Pull out every line in the data that has the string "warmth" in it.

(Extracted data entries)
⟨
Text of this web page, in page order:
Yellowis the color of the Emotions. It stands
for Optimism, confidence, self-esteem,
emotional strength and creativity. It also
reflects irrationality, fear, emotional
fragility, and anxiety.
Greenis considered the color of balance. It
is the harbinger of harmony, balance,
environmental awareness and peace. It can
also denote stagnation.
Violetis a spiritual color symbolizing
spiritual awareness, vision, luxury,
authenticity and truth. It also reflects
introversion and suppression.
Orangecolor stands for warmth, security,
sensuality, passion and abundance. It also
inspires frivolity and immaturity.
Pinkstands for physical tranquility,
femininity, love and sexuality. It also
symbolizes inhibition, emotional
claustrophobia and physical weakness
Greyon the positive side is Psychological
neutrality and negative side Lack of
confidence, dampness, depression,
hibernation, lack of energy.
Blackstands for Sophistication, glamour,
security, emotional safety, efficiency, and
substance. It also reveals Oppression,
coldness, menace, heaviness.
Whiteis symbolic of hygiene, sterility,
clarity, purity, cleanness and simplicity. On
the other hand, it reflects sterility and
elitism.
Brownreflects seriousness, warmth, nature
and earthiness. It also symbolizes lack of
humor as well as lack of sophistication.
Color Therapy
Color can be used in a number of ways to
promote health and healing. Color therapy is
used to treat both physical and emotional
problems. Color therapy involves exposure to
⟩
REPLY TO THE EXERCISE:
Orangecolor stands for warmth, security,
Brownreflects seriousness, warmth, nature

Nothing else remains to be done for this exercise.